Abstract:Spine surgery is a high-risk intervention demanding precise execution, often supported by image-based navigation systems. Recently, supervised learning approaches have gained attention for reconstructing 3D spinal anatomy from sparse fluoroscopic data, significantly reducing reliance on radiation-intensive 3D imaging systems. However, these methods typically require large amounts of annotated training data and may struggle to generalize across varying patient anatomies or imaging conditions. Instance-learning approaches like Gaussian splatting could offer an alternative by avoiding extensive annotation requirements. While Gaussian splatting has shown promise for novel view synthesis, its application to sparse, arbitrarily posed real intraoperative X-rays has remained largely unexplored.
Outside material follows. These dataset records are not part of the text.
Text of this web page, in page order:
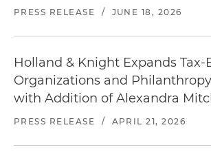
PRESS RELEASE / JUNE 18, 2026
Holland & Knight Expands Tax-
Organizations and
with Addition of Alexandra
PRESS RELEASE / APRIL 21, 2026
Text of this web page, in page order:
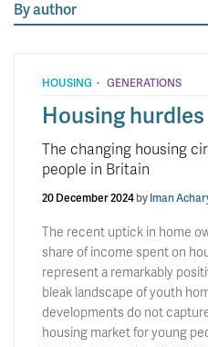
By author
HOUSING · GENERATIONS
Housing hurdles
The changing housing
people in Britain
20 December 2024byIman
The recent uptick in home
share of income spent on
represent a remarkably
bleak landscape of youth
developments do not
housing market for young
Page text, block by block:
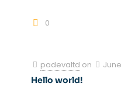
0
padevaltd on
Hello world!
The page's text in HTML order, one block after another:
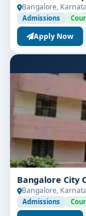
Bangalore,
Admissions
Apply Now
Bangalore City
Bangalore,
Admissions
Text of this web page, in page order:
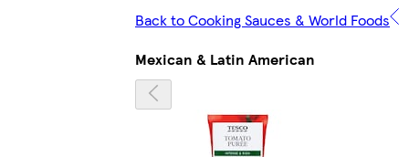
Back to Cooking Sauces & World Foods
Mexican & Latin American
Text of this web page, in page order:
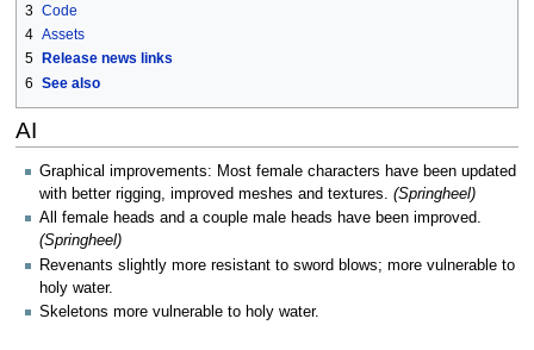
3 Code
4 Assets
5
Release news links
6 See also
AI
Graphical improvements: Most female characters have been updated
with better rigging, improved meshes and textures. (Springheel)
All female heads and a couple male heads have been improved.
(Springheel)
Revenants slightly more resistant to sword blows; more vulnerable to
holy water.
Skeletons more vulnerable to holy water.
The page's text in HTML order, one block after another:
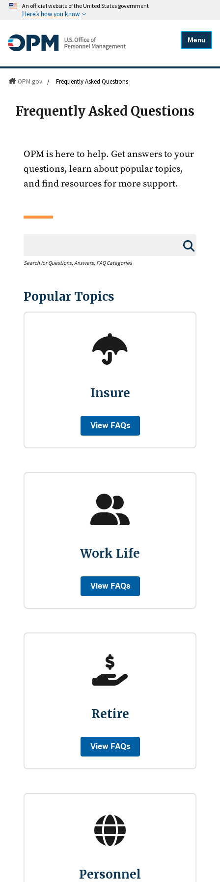
An official website of the United States government
Here's how you know
Menu
OPM.gov / Frequently Asked Questions
Frequently Asked Questions
OPM is here to help. Get answers to your
questions, learn about popular topics,
and find resources for more support.
Search for Questions, Answers, FAQ Categories
Popular Topics
Insure
View FAQs
Work Life
View FAQs
Retire
View FAQs
Personnel
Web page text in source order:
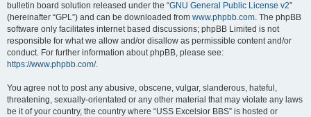
bulletin board solution released under the “GNU General Public License v2”
(hereinafter “GPL”) and can be downloaded from www.phpbb.com. The phpBB
software only facilitates internet based discussions; phpBB Limited is not
responsible for what we allow and/or disallow as permissible content and/or
conduct. For further information about phpBB, please see:
https://www.phpbb.com/.
You agree not to post any abusive, obscene, vulgar, slanderous, hateful,
threatening, sexually-orientated or any other material that may violate any laws
be it of your country, the country where “USS Excelsior BBS” is hosted or
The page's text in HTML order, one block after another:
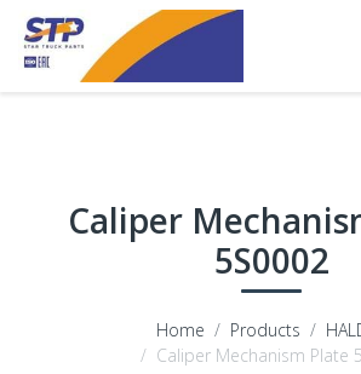
Caliper
5S0002
Home Products
Caliper Mechanism Plate
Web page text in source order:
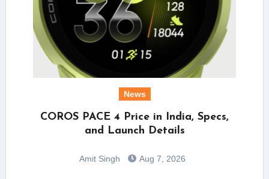
News
COROS PACE 4 Price in India, Specs,
and Launch Details
Amit Singh Aug 7, 2026
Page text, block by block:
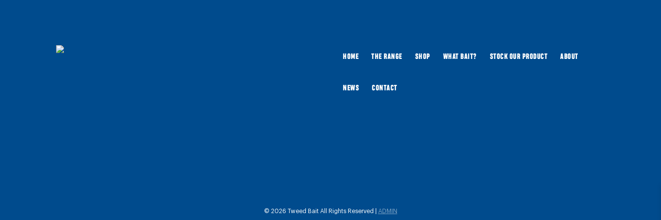
HOME THE RANGE SHOP WHAT BAIT? STOCK OUR PRODUCT ABOUT
NEWS CONTACT
© 2026 Tweed Bait All Rights Reserved | ADMIN
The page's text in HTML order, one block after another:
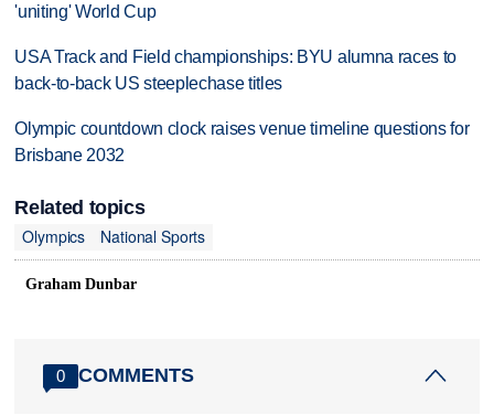
'uniting' World Cup
USA Track and Field championships: BYU alumna races to
back-to-back US steeplechase titles
Olympic countdown clock raises venue timeline questions for
Brisbane 2032
Related topics
Olympics
National Sports
Graham Dunbar
0 COMMENTS
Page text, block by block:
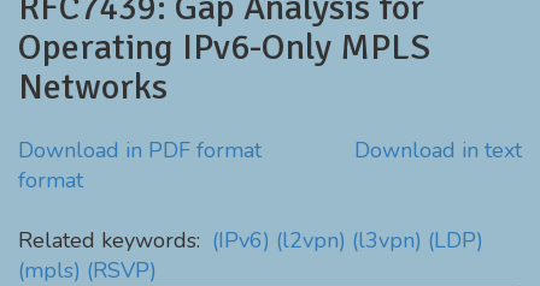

This work addresses this limitation by extending the $R^2$-Gaussian splatting framework to reconstruct anatomically consistent 3D volumes under these challenging conditions. We introduce an anatomy-guided radiographic standardization step using style transfer, improving visual consistency across views, and enhancing reconstruction quality. Notably, our framework requires no pretraining, making it inherently adaptable to new patients and anatomies. We evaluated our approach using an ex-vivo dataset. Expert surgical evaluation confirmed the clinical utility of the 3D reconstructions for navigation, especially when using 20 to 30 views, and highlighted the standardization's benefit for anatomical clarity. Benchmarking via quantitative 2D metrics (PSNR/SSIM) confirmed performance trade-offs compared to idealized settings, but also validated the improvement gained from standardization over raw inputs. This work demonstrates the feasibility of instance-based volumetric reconstruction from arbitrary sparse-view X-rays, advancing intraoperative 3D imaging for surgical navigation.